Our estimate of 7,000–18,000 protein species per cell may be an underestimate, due to problems associated with 2-DE [23-26]. For instance, 2-D gels have limited resolution, and a single protein spot can contain up to 20 protein species [26]. Despite the drawbacks, our speculative estimates for the number of proteoforms appear to be reasonable due to choosing two straightforward correlations: the number of spots vs. amount of protein loaded and the number of spots vs. the sensitivity of the staining method. It should be emphasized that the proteome width can vary between different cells. Although confocal microscopy and other observational methods can investigate single cells [22], high-throughput proteomic approaches cannot operate at this level at the present time. The average cell is therefore used in proteomics, and this may be the average of thousands or even millions of cells [27]. The problem of proteome heterogenic is relevant to blood plasma as well. The proteome width of blood plasma is dependent on the minimal sample volume, which could represent the whole diversity of proteoforms.
There are evident objections to the approach presented herein. First, the total amount of proteins was simply estimated by some calculation and linear regression, while estimation is highly dependent on the process of different dye staining. The described method also cannot account for proteome dependence of growth stage or culture condition in mammalian or bacterial cells. However, the overall trend is captured in the experiments, compliant with the difference in the dynamic range of plasma, cell and bacteria [10,28,29].
To emphasize the problem let’s look into the figure 3 borrowed from the publication of [30]. We see the normal distribution of the molecules versus their concentrations as a result of proteomic experiments. The figure looks quite comfortable, as observations of the molecules are compliant with the biochemistry view-style of measurements.
However, from the 2DE data presented in this article it is concluded that such distribution is false if we observe the individual molecules. Previously 2-DE was the main method of proteomics and then undeservedly forgotten so deprived of one shortage. It allows to observe proteins as separate proteoforms rather than a result of identification of the peptide mixture. That is pointed out by a thin line drawn over the picture at Figure 1.
Experiments reported herein just show that number of biomolecules is infinitely increasing, when we increase either sensitivity or selectivity or any other analytical parameter [31]. It is comparable to the observation of stars and galaxies – whenever we construct next new telescope we see more objects [32].
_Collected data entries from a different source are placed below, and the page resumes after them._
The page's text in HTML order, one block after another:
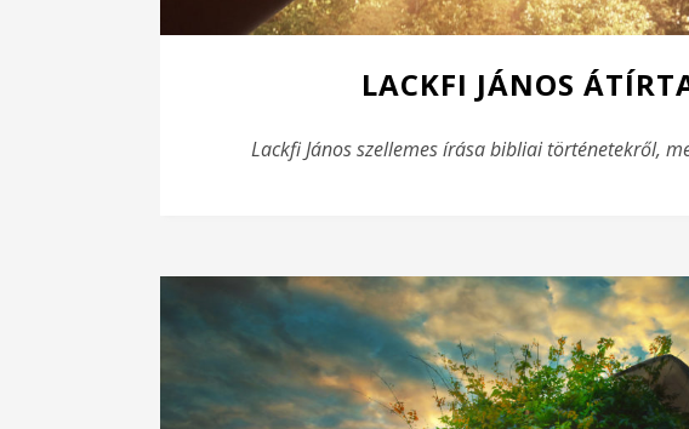
LACKFI JÁNOS
Lackfi János szellemes írása bibliai történetekről,
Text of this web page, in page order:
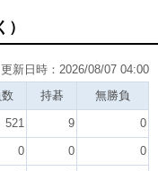
更新日時：2026/08/07 04:00
持碁 無勝負
521 9 0
0 0 0
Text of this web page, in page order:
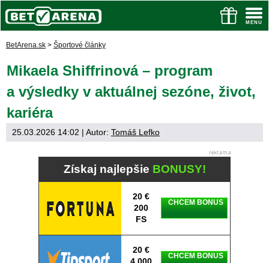
BetArena.sk > Športové články
Mikaela Shiffrinová – program
a výsledky v aktuálnej sezóne, život,
kariéra
25.03.2026 14:02 | Autor: Tomáš Lefko
Získaj najlepšie BONUSY!
20 €
200
FS
CHCEM BONUS
20 €
CHCEM BONUS
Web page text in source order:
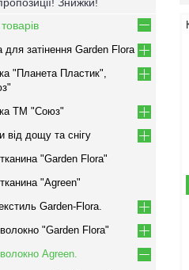
для затінення Garden Flora
"Планета Пластик",
ТМ "Союз"
від дощу та снігу
"Garden Flora"
"Agreen"
Garden-Flora.
"Garden Flora"
Agreen.
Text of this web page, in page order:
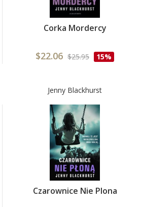
Corka Mordercy
$22.06 $25.95 15%
Jenny Blackhurst
Czarownice Nie Plona
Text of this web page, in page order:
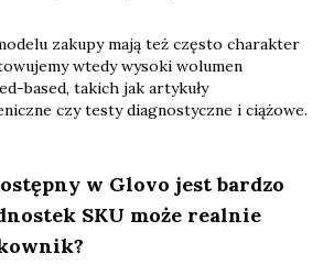
zakupy mają też często charakter
wtedy wysoki wolumen
based, takich jak artykuły
czy testy diagnostyczne i ciążowe.
w Glovo jest bardzo
SKU może realnie
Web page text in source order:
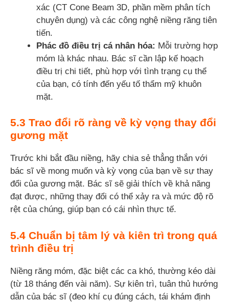
xác (CT Cone Beam 3D, phần mềm phân tích
chuyên dụng) và các công nghệ niềng răng tiên
tiến.
Phác đồ điều trị cá nhân hóa: Mỗi trường hợp
móm là khác nhau. Bác sĩ cần lập kế hoạch
điều trị chi tiết, phù hợp với tình trạng cụ thể
của bạn, có tính đến yếu tố thẩm mỹ khuôn
mặt.
5.3 Trao đổi rõ ràng về kỳ vọng thay đổi
gương mặt
Trước khi bắt đầu niềng, hãy chia sẻ thẳng thắn với
bác sĩ về mong muốn và kỳ vọng của bạn về sự thay
đổi của gương mặt. Bác sĩ sẽ giải thích về khả năng
đạt được, những thay đổi có thể xảy ra và mức độ rõ
rệt của chúng, giúp bạn có cái nhìn thực tế.
5.4 Chuẩn bị tâm lý và kiên trì trong quá
trình điều trị
Niềng răng móm, đặc biệt các ca khó, thường kéo dài
(từ 18 tháng đến vài năm). Sự kiên trì, tuân thủ hướng
dẫn của bác sĩ (đeo khí cụ đúng cách, tái khám định

That has an important consequence of the curves in Figure 2, but this consequence is not easily accepted from the scratch. We do not see individual molecules not because of the technical reasons of resolution or dynamic range, or whatever. Post genome molecular science should to accept, that we simply - do not know what if all of these molecules in one moment would become visible.
The work was done in the framework of the State Academies fundamental research program (2013-2020) and RSF grant (# 15-15-30041).